■ Provided entries
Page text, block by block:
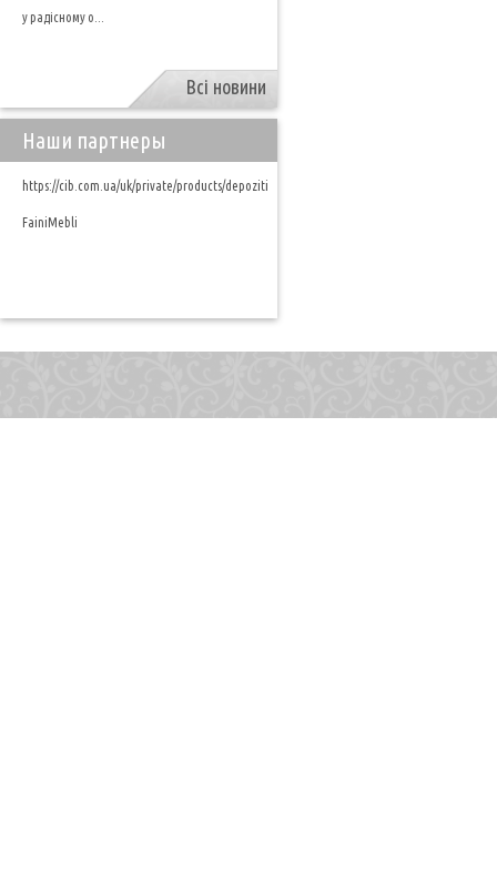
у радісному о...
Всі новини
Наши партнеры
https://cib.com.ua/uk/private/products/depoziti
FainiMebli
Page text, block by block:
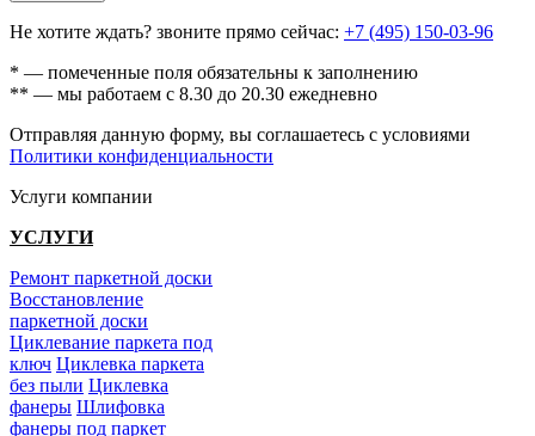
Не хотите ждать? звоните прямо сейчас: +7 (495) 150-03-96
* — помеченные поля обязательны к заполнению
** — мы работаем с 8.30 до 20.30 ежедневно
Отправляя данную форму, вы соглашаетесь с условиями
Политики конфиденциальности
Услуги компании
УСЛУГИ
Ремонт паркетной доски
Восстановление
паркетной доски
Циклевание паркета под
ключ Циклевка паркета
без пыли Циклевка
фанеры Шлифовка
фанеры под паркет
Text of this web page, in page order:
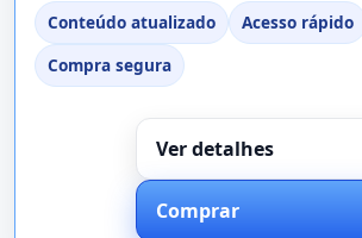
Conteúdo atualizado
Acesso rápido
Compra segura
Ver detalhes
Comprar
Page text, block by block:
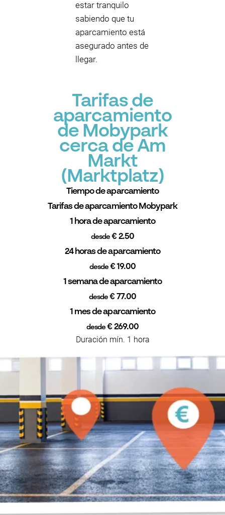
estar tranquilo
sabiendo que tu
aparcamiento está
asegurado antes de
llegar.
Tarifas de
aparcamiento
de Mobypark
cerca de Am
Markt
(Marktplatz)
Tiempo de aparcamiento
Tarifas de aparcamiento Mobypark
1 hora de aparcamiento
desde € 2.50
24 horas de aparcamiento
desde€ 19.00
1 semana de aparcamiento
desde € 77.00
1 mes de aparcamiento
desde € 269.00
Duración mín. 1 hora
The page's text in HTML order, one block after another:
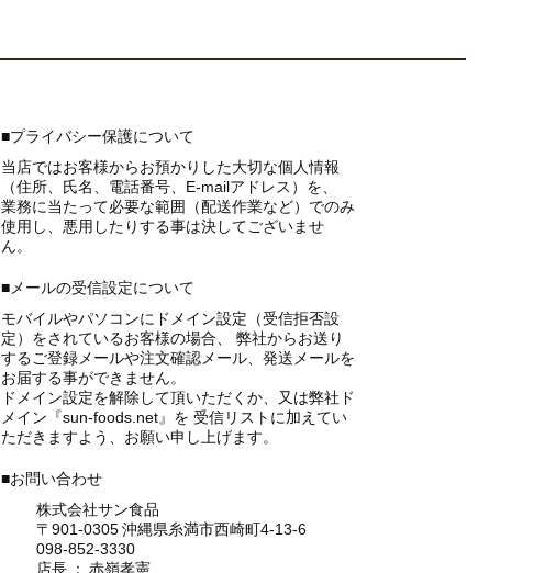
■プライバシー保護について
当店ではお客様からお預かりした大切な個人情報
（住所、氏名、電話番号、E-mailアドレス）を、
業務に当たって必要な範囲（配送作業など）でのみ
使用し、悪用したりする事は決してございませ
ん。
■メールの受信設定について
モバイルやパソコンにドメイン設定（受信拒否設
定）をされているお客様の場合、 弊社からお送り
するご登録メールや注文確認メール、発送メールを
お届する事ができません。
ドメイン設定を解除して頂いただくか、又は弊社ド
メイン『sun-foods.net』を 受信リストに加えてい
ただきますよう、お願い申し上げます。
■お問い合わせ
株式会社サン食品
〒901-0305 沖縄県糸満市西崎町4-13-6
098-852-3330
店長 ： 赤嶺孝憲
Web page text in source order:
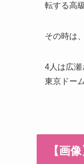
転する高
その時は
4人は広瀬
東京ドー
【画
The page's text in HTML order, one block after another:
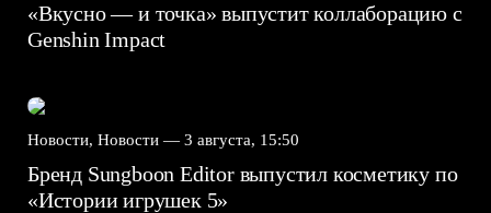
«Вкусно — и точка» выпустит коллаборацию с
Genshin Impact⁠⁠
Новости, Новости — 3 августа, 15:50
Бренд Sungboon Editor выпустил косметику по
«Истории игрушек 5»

■ Action item
Work out how many lines in the preceding data include the word "aparcamiento". State only that number.

■ Task response
8